Run your personal finances like a business

Issued by Fedgroup Financial Services
Johannesburg, Oct 1, 2019

Businesses need accurate cash flow projections if they are to succeed. They need to know when they can afford to buy new machinery or invest in expanding the business.

Going ahead with big financial decisions without knowing your current position is akin to business suicide. The same is true of your individual finances. Taking a business-like approach to personal finance will ensure financial decisions are not made on emotion, leading to better long-term outcomes.

One of the most important business principles that one can apply to personal finance is to keep an eye on cash flow. The money leaving your accounts should never be more than the money coming in. One of the simplest definitions of wealth creation is to spend less than you earn and invest the difference.

However, few individuals or families can tell you exactly how much they should spend in a month and therefore know how much they should be saving each month. This saving is the 'profit' of the family and is vitally important for future planning, whether you are looking at buying another property, going on holiday or paying for children's education.

A personal financial assessment has a very simple purpose, to determine whether you are on the right path to achieve all your goals, or whether some changes are needed. In modern society, this is a very important question, as our conception of retirement and the amount you need to save towards it is constantly changing.

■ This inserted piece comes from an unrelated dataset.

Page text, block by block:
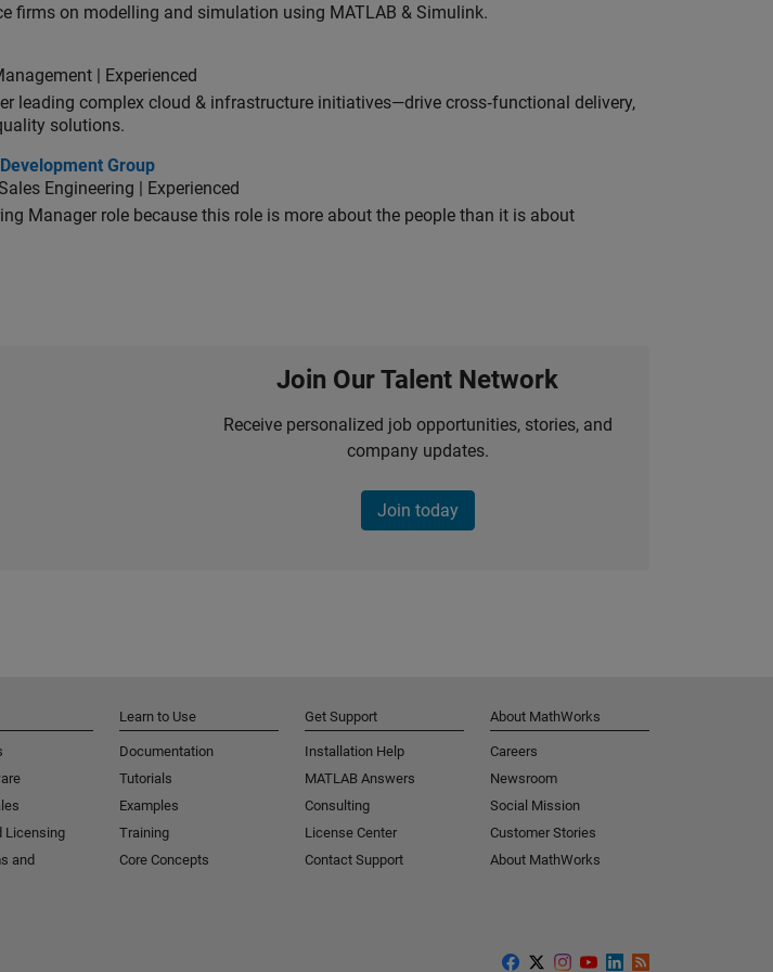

The retirement industry is just over a century old and when it was introduced, life expectancy was a lot lower, so people would only live a few years after finishing their formal careers, which meant that there usually was no danger of the money running out. Nowadays, however, life expectancy is such that there is the real chance that you may live longer than your investments. Therefore, the new emerging view of retirement is you should be as close as possible to financial independence before you retire. Financial independence simply means that your investment income each month is more than you spend in that month, meaning that your money continues to grow, even after all your living expenses are deducted.

What these investments should be, is up to the individual, preferably backed up by good research or sound financial advice. For instance, you may decide that you want to own four paid-for properties by the time you retire, as this will provide enough rental income to support you for the remainder of your life. You now have a target to aim at, which allows you to assess your position once a year to determine whether you are still on track or whether some changes need to be made. Making lifestyle changes to meet your goals, or finding out that you are not on the right track financially is a daunting exercise for many, which is why so many of us make excuses not to do it.

However, there is no reason to get despondent. Most individuals' earning potential increases over their working careers, so they are able to contribute increasing amounts to their financial plan as they progress. Financial planning therefore also includes thinking about your career path, as your salary will determine which goals you are able to achieve.

No assessment of your personal financial situation is complete without taking a look at unforeseen events. This includes fire, theft, retrenchment and serious illness. Fortunately, all of these events can be covered through insurance, but it is up to the individual to ensure they are not over- or underinsured. The insurance needs to be aligned with the rest of your goals, so that you are able to continue down the financial path that you have mapped out for yourself without too much deviation.

Insurance is a grudge purchase because you are often paying money that you will never see again, but the consequences of not being insured can be dire. Therefore, adequate insurance should be part of any financial plan, even if it means cutting down on some luxuries to make it fit.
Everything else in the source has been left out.